Expression of Heteropolymeric Ferritin Improves Iron Storage in Saccharomyces cerevisiae
Hye-Jin Kim,1 Hyang-Mi Kim,1 Ji-Hye Kim,2 Kyeong-Seon Ryu,2 Seung-Moon Park,2 Kwang-Yeup Jahng,1 Moon-Sik Yang,1 and Dae-Hyuk Kim2*Institute for Molecular Biology and Genetics,1 Basic Science Research Institute, Chonbuk National University, Chonju, Chonbuk 561-756, Korea2
Received 14 August 2002/ Accepted 11 January 2003
Saccharomyces cerevisiae was engineered to express different amount of heavy (H)- and light (L)-chain subunits of human ferritin by using a low-copy integrative vector (YIp) and a high-copy episomal vector (YEp). In addition to pep4::HIS3 allele, the expression host strain was bred to have the selection markers leu2- and ura3- for YIplac128 and YEp352, respectively. The heterologous expression of phytase was used to determine the expression capability of the host strain. Expression in the new host strain (2805-a7) was as high as that in the parental strain (2805), which expresses high levels of several foreign genes. Following transformation, Northern and Western blot analyses demonstrated the expression of H- and L-chain genes. The recombinant yeast was more iron tolerant, in that transformed cells formed colonies on plates containing more than 25 mM ferric citrate, whereas none of the recipient strain cells did. Prussian blue staining indicated that the expressed isoferritins were assembled in vivo into a complex that bound iron. The expressed subunits showed a clear preference for the formation of heteropolymers over homopolymers. The molar ratio of H to L chains was estimated to be 1:6.8. The gel-purified heteropolymer took up iron faster than the L homopolymer, and it took up more iron than the H homopolymer did. The iron concentrations in transformants expressing the heteropolymer, L homopolymer, and H homopolymer were 1,004, 760, and 500 µg per g (dry weight) of recombinant yeast cells, respectively. The results indicate that heterologously expressed H and L subunits coassemble into a heteropolymer in vivo and that the iron-carrying capacity of yeast is further enhanced by the expression of heteropolymeric isoferritin.

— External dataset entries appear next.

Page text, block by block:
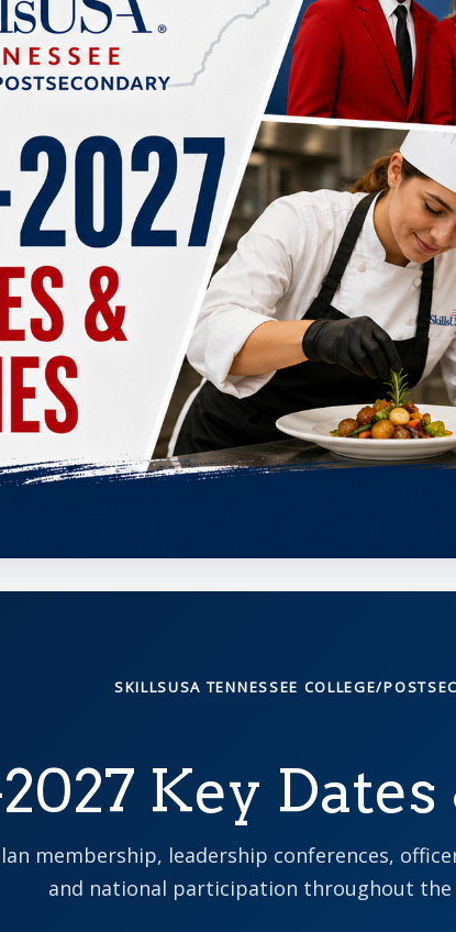
SKILLSUSA TENNESSEE COLLEGE/
Key
membership, leadership conferences,
and national participation throughout the
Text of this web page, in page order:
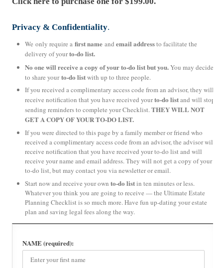
Privacy & Confidentiality.
We only require afirst name andemail addressto facilitate the
delivery of yourto-do list.
No one will receive a copy of your to-do list but you.You may decide
to share yourto-do listwith up to three people.
If you received a complimentary access code from an advisor, they will
receive notification that you have received yourto-do listand will stop
sending reminders to complete your Checklist.THEY WILL NOT
GET A COPY OF YOUR TO-DO LIST.
If you were directed to this page by a family member or friend who
received a complimentary access code from an advisor, the advisor will
receive notification that you have received your to-do list and will
receive your name and email address. They will not get a copy of your
to-do list, but may contact you via newsletter or email.
Start now and receive your ownto-do listin ten minutes or less.
Whatever you think you are going to receive — the Ultimate Estate
Planning Checklist is so much more. Have fun up-dating your estate
plan and saving legal fees along the way.
NAME (required):
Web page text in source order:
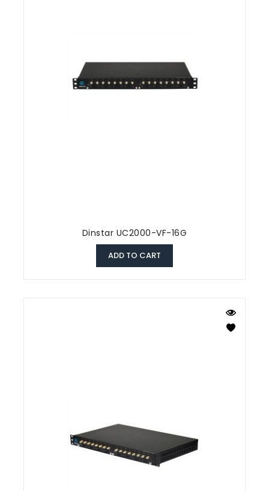
Dinstar UC2000-VF-16G
ADD TO CART
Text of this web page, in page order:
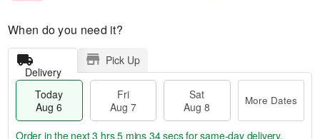
When do you need it?
Delivery
Pick Up
Today
Aug 6
Fri
Aug 7
Sat
Aug 8
More Dates
Order in the next3 hrs 5 mins 33 secsfor same-day delivery.
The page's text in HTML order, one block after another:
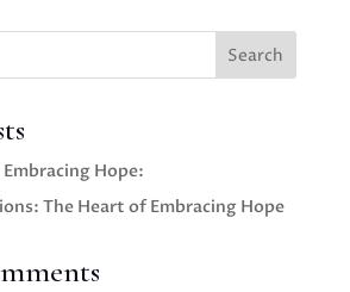
Search
Hope:
The Heart of Embracing Hope
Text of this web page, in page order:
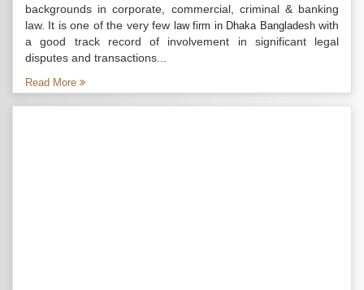
law. It is one of the very fewlaw firm in Dhaka Bangladeshwith
a good track record of involvement in significant legal
disputes and transactions...
Read More
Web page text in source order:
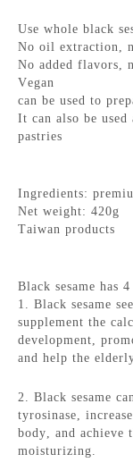
Use whole black
No oil extraction,
No added flavors,
Vegan
can be used to
It can also be
pastries
Ingredients:
Net weight: 420g
Taiwan products
Black sesame has
1. Black sesame
supplement the
development,
and help the
2. Black sesame
tyrosinase,
body, and achieve
moisturizing.
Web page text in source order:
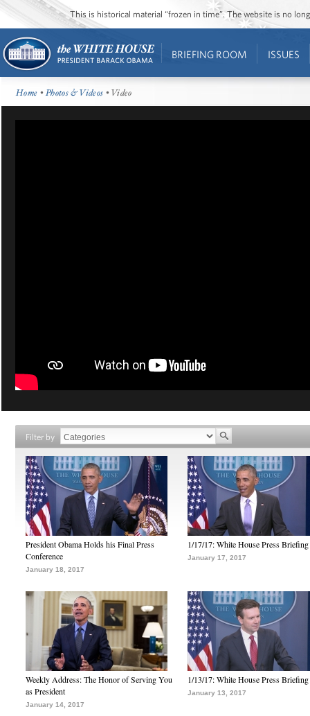
This is historical material “frozen in time”. The website is no
BRIEFING ROOM ISSUES
Home •Photos & Videos • Video
Filter by
President Obama Holds his Final Press
Conference
January 18, 2017
1/17/17: White House Press Briefing
January 17, 2017
Weekly Address: The Honor of Serving You
as President
January 14, 2017
1/13/17: White House Press Briefing
January 13, 2017
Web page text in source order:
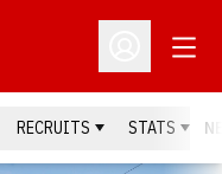
Open
RECRUITS STATS
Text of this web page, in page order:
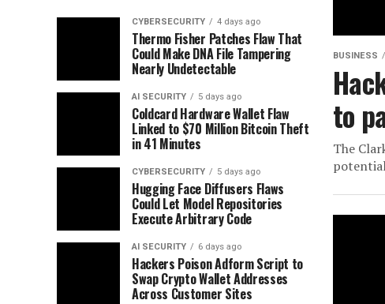
BUSINESS
to
The
CYBERSECURITY 4 days ago
Thermo Fisher Patches Flaw That
Could Make DNA File Tampering
Nearly Undetectable
AI SECURITY 5 days ago
Coldcard Hardware Wallet Flaw
Linked to $70 Million Bitcoin Theft
in 41 Minutes
CYBERSECURITY 5 days ago
Hugging Face Diffusers Flaws
Could Let Model Repositories
Execute Arbitrary Code
AI SECURITY 6 days ago
Hackers Poison Adform Script to
Swap Crypto Wallet Addresses
Across Customer Sites
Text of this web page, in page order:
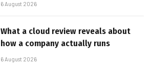
6 August 2026
What a cloud review reveals about
how a company actually runs
6 August 2026
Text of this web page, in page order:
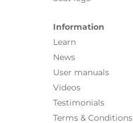
Information
Learn
News
User manuals
Videos
Testimonials
Terms & Conditions
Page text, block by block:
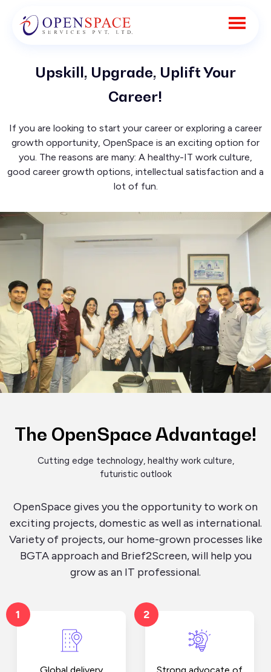
Upskill, Upgrade, Uplift Your
Career!
If you are looking to start your career or exploring a career
growth opportunity, OpenSpace is an exciting option for
you. The reasons are many: A healthy-IT work culture,
good career growth options, intellectual satisfaction and a
lot of fun.
The OpenSpace Advantage!
Cutting edge technology, healthy work culture,
futuristic outlook
OpenSpace gives you the opportunity to work on
exciting projects, domestic as well as international.
Variety of projects, our home-grown processes like
BGTA approach and Brief2Screen, will help you
grow as an IT professional.
1 2
Strong advocate of

* Corresponding author. Mailing address: Division of Biological Sciences, Chonbuk National University, Dukjindong 664-14, Chonju, Chonbuk 561-756, Korea. Phone: (82) 63-270-3440. Fax: (82) 63-270-4312. E-mail: dhkim{at}moak.chonbuk.ac.kr.
Applied and Environmental Microbiology, April 2003, p. 1999-2005, Vol. 69, No. 4
0099-2240/03/$08.00+0 DOI: 10.1128/AEM.69.4.1999-2005.2003
Copyright © 2003, American Society for Microbiology. All Rights Reserved.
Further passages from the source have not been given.